The elongation rate was largely unaffected in the presence of molecules at any concentration (Fig. 2c). This was expected given the designed mechanism of action of the small molecules. It was also reassuring, since compounds that inhibit elongation may increase the population of oligomers45, which are considered the most damaging of the aggregate species in vivo7,8. Then, using the amplification and elongation rates derived from Fig. 2a,c, the oligomer population over time was calculated9 (Methods). These calculations are shown in Fig. 2d for I4.05 and Supplementary Fig. 8 for the rest of the leads. All potent leads demonstrated a dose-dependent delay and reduction of the oligomer peak. Across all metrics, I4.05 performed better than Anle-138b and the parent molecule at substoichiometric ratios, as do all of the leads obtained in previous iterations (Supplementary Figs. 8 and 9).
The aggregation data from the first three iterations are also shown in Fig. 3a. Of the 64 molecules from iteration 1, 8 were potent, representing an optimization rate of 12.5%, the second iteration showed a further increase, with 11 potent molecules, representing a 17.2% optimization rate, and the third iteration, with 12 potent molecules, had an optimization rate of 21.4%. These optimization rates represent an order of magnitude improvement over high-throughput screening hit rates (46 and, remarkably, an overall 40% improvement over the combined similarity search optimization rates, which removed the most likely lead candidates. The potency of the machine learning leads was also higher on average than those identified by the similarity searches (Supplementary Fig. 10a), without compromising the CNS-MPO scores (Supplementary Fig. 10b). The flow of molecules derived from each parent in terms of positives and negatives over the course of the project is illustrated in Fig. 3b. The accumulated training data from all stages of the project for all molecules in terms of half-time distribution is shown in Supplementary Fig. 4b,c.
Given that αS aggregation and toxicity has also been linked to membrane interactions7,47 a parallel investigation was carried out with a lipid-induced aggregation assay (Supplementary Fig. 11), which was used as a validation of the molecules rather than for machine learning optimization. The tested lead molecules also showed strong efficacy in this assay. A further test of these molecules in a spontaneous αS aggregation assay, without induction via pre-seeding or shaking, also exhibited strong potency48.
Analysis of the chemical space explored by machine learning
The chemical space explored by the machine learning approach was inspected via dimensionality reduction techniques, including principal component analysis, t-distributed stochastic neighbor embedding49 and uniform manifold approximation and projection (UMAP)50 (Methods) to investigate how the model was prioritizing molecules (Supplementary Fig. 12). The relative positioning of the training points and the parents within the chemical space is shown in Supplementary Fig. 13a. The stacked RFR–GPR model assigned low uncertainty to areas of the chemical space proximal to the observed data, and the corresponding acquirement priority mirrored this when trained on the aggregation data (Supplementary Fig. 13b–d). Supplementary Fig. 13 also illustrates how the uncertainty weighting could be altered during the ranking, depending on how conservative a prediction was required. A drawback to a high uncertainty penalty was that the model remained in the chemical space it was confident in, while a lower uncertainty penalty ensured reasonable confidence of potent lead acquirement while still exploring the chemical space.

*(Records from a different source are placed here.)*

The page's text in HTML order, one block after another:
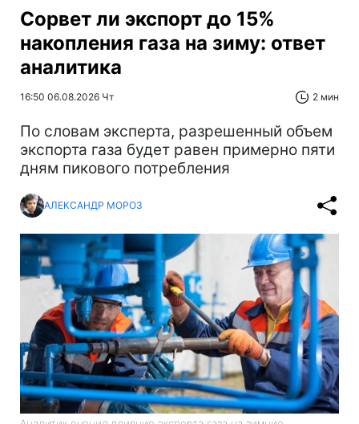
Сорвет ли экспорт до 15%
накопления газа на зиму: ответ
аналитика
16:50 06.08.2026 Чт 2 мин
По словам эксперта, разрешенный объем
экспорта газа будет равен примерно пяти
дням пикового потребления
АЛЕКСАНДР МОРОЗ
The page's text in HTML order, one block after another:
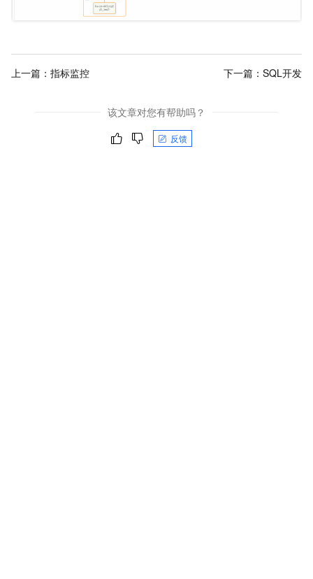
上一篇： 指标监控 下一篇： SQL开发
该文章对您有帮助吗？
反馈
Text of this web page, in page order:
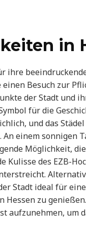
in
Besuch zur
der Stadt und
für die
und das
einem sonnigen
Möglichkeit,
Kulisse des EZB-
Stadt ideal für
zu
aufzunehmen, um
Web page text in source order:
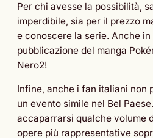
Per chi avesse la possibilità,
imperdibile, sia per il prezzo
e conoscere la serie. Anche
pubblicazione del manga
Nero2!
Infine, anche i fan italiani non
un evento simile nel Bel
accaparrarsi qualche volume
opere più rappresentative
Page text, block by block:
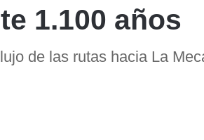
1.100 años
de las rutas hacia La
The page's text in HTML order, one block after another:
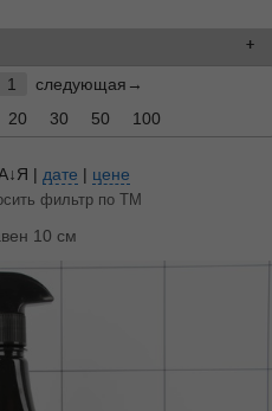
1
следующая→
20 30 50 100
| дате | цене
фильтр по ТМ
10 см
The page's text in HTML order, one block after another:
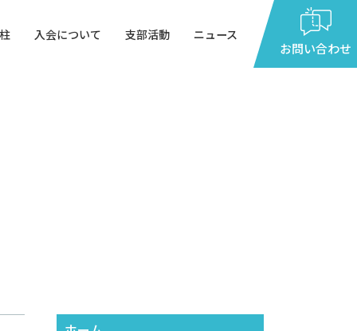
お問い合わせ
入会について 支部活動 ニュース

The changes in similarity of the potent leads to the parent structures are shown in Supplementary Fig. 14. The similarity of the molecules to their parent structure dropped for all structures at successive stages of the investigation, reaching its lowest point at the iterations of the machine learning approach. The more potent leads mostly retained the central ring and benzene substituent of molecule 69 albeit with the addition of polar groups to the benzene ring, but featured alterations to the rest of the scaffold. For example, from iteration 1, I1.01 replaced the fused ring substructure of molecule 69 with a single substituted benzene ring, while I1.02 replaced it with a substituted furan ring, and subsequent iterations saw more complexity introduced. These changes were reflected in the Tanimoto similarity values, which were at the lower end of what was permitted in the evaluation set, 0.3 being the cutoff. It was evident from this result that parts of the substructure were important to retain for potency, which the model did effectively while also identifying alterations in the rest of the scaffold that enhanced the potency considerably beyond that of the parent.

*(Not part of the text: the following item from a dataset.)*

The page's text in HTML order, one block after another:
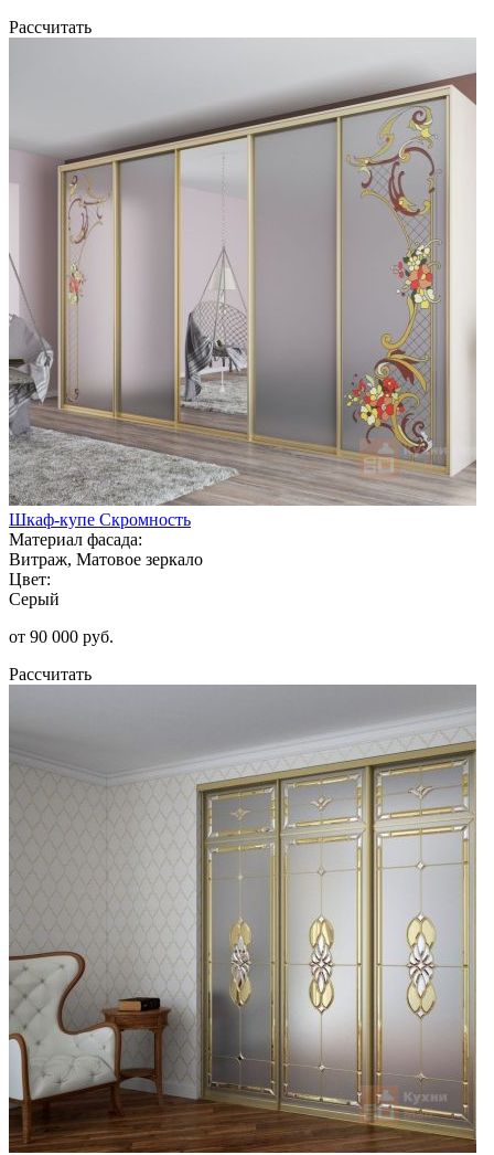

The observation that component 3, the quantitative structure activity relationship (QSAR) model, converges on the structures from two areas of the UMAP space related to structure 69 was encouraging. It suggested the model was learning useful information and not selecting at random. While we have not tested a random set of molecules due to prohibitive resource cost, we do note that, if a random selection of molecules were taken from the accumulated training data from all stages of the project, its optimization rate (11%) would be lower than that of iterations 1, 2 and 3 on average. Though performance improves with additional data, the QSAR performance in terms of R2 remains modest (Supplementary Fig. 1), but this is in part due to sparsity of training data. We would anticipate improvement if this approach could be implemented at medium scale with correspondingly more complex QSAR models, and we have an indication of this from trials of the this model set up against the docking scores of the evaluation set, where performance in terms of R2 score is threefold higher for a slightly larger dataset (Supplementary Fig. 6).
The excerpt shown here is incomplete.